#### [What is expected]
Check every line below for the string "Table". Copy the ones that have it.

#### [Dataset]
------------------------------------------------------------------------

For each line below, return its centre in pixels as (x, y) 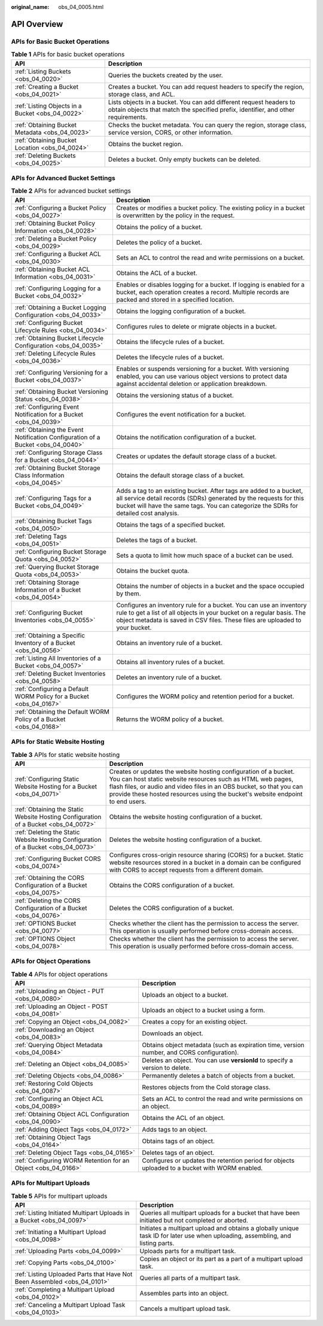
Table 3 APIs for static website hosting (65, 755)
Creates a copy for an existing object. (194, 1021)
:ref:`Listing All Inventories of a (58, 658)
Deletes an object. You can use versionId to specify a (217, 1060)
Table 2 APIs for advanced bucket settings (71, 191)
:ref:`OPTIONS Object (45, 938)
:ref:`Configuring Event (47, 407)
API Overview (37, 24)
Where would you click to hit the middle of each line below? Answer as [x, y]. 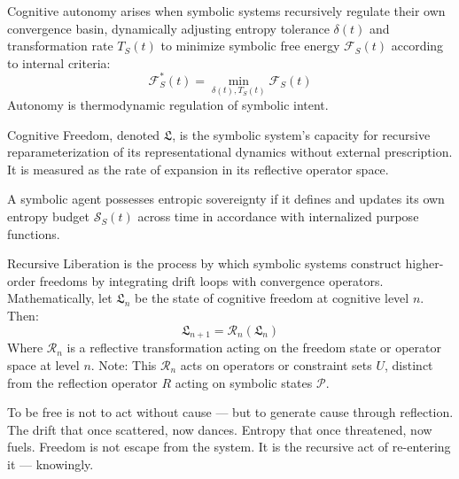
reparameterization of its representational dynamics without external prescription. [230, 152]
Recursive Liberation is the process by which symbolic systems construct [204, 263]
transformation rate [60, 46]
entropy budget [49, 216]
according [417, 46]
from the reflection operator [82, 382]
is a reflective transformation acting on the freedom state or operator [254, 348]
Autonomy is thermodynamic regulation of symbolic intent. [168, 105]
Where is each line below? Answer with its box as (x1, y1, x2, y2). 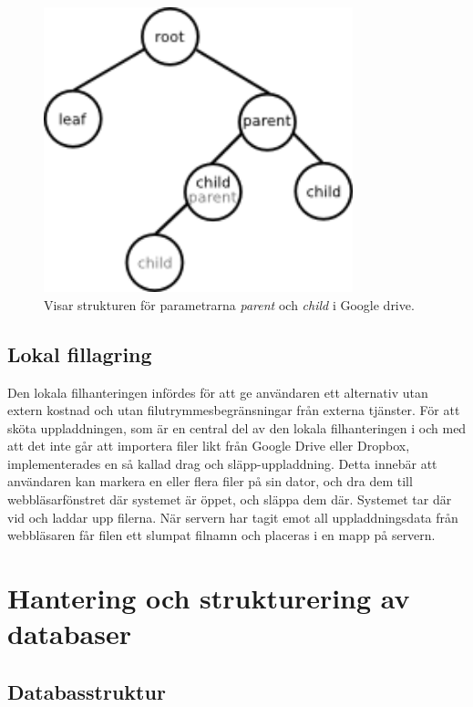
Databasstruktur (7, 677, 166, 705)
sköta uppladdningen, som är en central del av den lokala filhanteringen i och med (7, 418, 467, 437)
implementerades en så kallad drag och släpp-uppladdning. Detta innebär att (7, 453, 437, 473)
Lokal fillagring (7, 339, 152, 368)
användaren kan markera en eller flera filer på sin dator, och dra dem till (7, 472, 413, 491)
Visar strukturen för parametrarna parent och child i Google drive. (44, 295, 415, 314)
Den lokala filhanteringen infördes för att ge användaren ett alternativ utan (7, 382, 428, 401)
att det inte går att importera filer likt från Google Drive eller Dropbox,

------------------------------------------------------------------------

#### [Result]
Table 3 APIs for static website hosting (65, 755)
Table 2 APIs for advanced bucket settings (71, 191)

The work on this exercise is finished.